How the domestic pressures influence President Trump’s actions in Iran and abroad will be key to watch. If oil soars above $100/barrel or if U.S. Treasury yields continue their rise, he will likely seek more diplomatic and negotiating alternatives.
One of the best negotiating alternatives is clogging Iran’s financial plumbing
For the sake of argument, let’s assume Trump wants to achieve two objectives: (i) end the fighting against Iran in a few weeks; and (ii) impose maximum pressure on Iran and China.
President Trump previously sent his dealmaker on everything — Steve Witkoff — to negotiate with Iran through Oman as an intermediary. Witkoff signaled that the U.S. was open to a deal involving sanctions relief in exchange for nuclear concessions.
But here’s the problem: that’s a dealmaking posture, not a maximum pressure posture.
If the Trump administration were serious about applying maximum pressure on Iran, it would go after all of the Chinese banks and trading houses that facilitate Iranian oil purchase today. As mentioned above, China uses CIPS as an alternative to SWIFT to settle oil trades in their currency, the yuan. These operate outside the dollar system, but here’s the important part — almost all of these Chinese banks and trading houses have dollar-clearing relationships.
It doesn’t matter if the trades in question avoid the dollar. What matters is if the Chinese banks and trading firms want to participate in the dollar system at all, which of course they do given its reserve currency status (that shows no signs of changing)
Make participation in CIPS exceptionally painful, and it will not only clog Iran’s financial system, it may incentivize China to work with the U.S. more to end the conflict. Although it admittedly could have the opposite effect of making China feel cornered, but they arguably already do through the Beijing Blockade I described.
Might as well go the full way of applying maximum pressure.

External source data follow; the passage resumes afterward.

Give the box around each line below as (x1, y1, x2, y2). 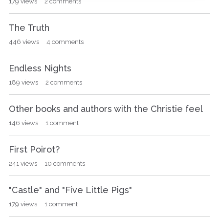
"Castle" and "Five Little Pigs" (9, 185, 132, 196)
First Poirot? (9, 144, 60, 155)
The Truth (9, 22, 49, 33)
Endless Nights (9, 63, 71, 74)
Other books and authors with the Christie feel (9, 104, 203, 114)
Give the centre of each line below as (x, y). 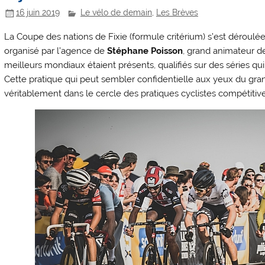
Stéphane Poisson (145, 51)
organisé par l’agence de (56, 51)
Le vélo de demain (116, 13)
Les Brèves (177, 13)
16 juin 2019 (38, 13)
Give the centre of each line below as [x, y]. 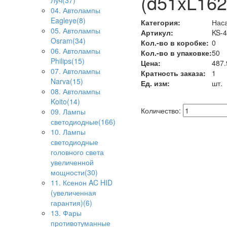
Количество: [161, 110]
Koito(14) [65, 102]
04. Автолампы [75, 10]
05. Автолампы [75, 31]
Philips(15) [68, 61]
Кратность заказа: [173, 73]
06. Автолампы [75, 51]
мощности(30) [74, 173]
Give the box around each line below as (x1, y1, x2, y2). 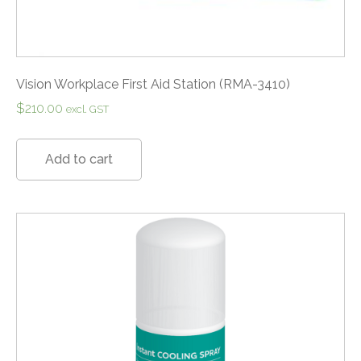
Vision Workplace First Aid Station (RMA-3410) (16, 77, 290, 92)
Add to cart (45, 151, 113, 167)
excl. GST (66, 103, 109, 115)
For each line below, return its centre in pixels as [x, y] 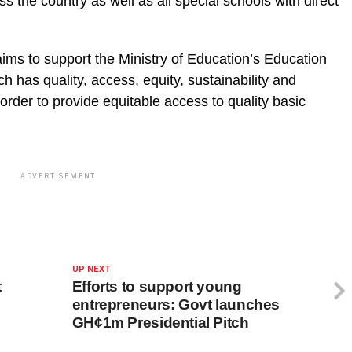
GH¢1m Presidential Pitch [160, 322]
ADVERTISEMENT [58, 176]
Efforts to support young [157, 286]
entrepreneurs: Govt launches [176, 304]
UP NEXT [91, 269]
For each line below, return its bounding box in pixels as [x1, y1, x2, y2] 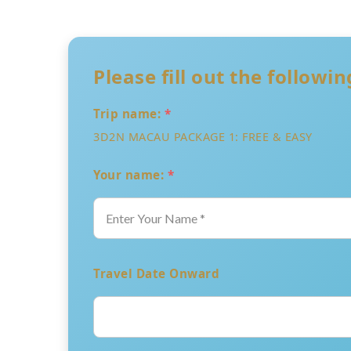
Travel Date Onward [93, 266, 219, 282]
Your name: [93, 167, 168, 183]
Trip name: [93, 106, 165, 122]
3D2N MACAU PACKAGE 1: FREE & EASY [93, 129, 313, 145]
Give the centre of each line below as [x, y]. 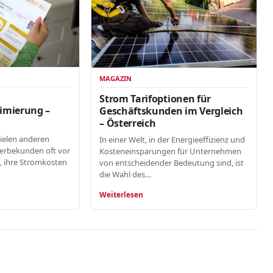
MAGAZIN [116, 79]
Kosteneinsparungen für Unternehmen [171, 151]
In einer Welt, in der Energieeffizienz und [172, 140]
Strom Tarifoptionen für [155, 99]
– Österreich [128, 123]
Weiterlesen [122, 195]
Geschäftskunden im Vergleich [171, 111]
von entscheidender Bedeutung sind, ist [172, 163]
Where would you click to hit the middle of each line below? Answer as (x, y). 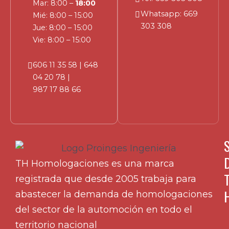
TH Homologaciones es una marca (95, 163)
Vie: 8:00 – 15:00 (62, 40)
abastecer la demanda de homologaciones (114, 194)
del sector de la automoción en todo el (104, 209)
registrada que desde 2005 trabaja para (106, 179)
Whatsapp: (162, 14)
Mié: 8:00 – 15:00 (63, 16)
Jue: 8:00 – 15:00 (63, 28)
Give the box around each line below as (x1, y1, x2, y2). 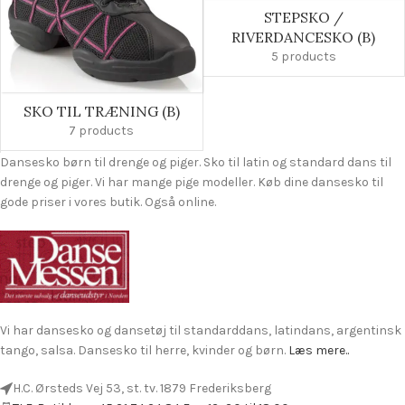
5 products (270, 48, 336, 64)
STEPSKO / (263, 7, 344, 26)
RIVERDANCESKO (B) (231, 27, 376, 46)
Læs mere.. (288, 342, 349, 358)
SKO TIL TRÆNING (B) (23, 101, 180, 120)
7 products (69, 122, 135, 138)
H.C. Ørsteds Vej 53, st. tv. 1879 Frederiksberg (13, 380, 271, 396)

Oil markets are currently pricing in military action. They are not pricing in potential escalations in sanctions enforcement. This could prove to be the most consequential variable for sustained supply disruption.
It would end the shadow fleet trade between Iran and China overnight. It would send a supply shock with a longer tail than the military action itself.
The question comes down to what the U.S. wants to achieve. If the Trump administration truly wants regime change in Iran, then it must apply maximum pressure. It must enforce secondary sanctions more aggressively, targeting the shadow fleet tankers, the trading houses, the Chinese teapot refiners, and the Chinese banks and port operators with sanctions enforcement.
Shut off the Iranian oil by clogging its financial plumbing, and you can shut off the regime’s staying power.
But the bigger issue is that it’s very unclear what exactly the U.S. wants. The priorities appear at best inconsistent and at worst dangerously contradictory and vain.
Under the most favorable interpretations, the U.S. wants to end Iran’s nuclear program once and for all and help liberate the Iranian people from decades of tyranny under the Ayatollah. But under the least favorable interpretations, this is all just a vanity project for President Trump as he enters his lame duck years and wants to do something big to distract from the Epstein Files and cement his place in history.
Whatever your interpretation, the fact remains that uncertainty and instability will persist. And if there’s any lesson from Middle East interventions by external powers it’s that they never end quickly. No matter how much everyone from the Soviets to Donald Rumsfeld and Donald Trump wanted them to.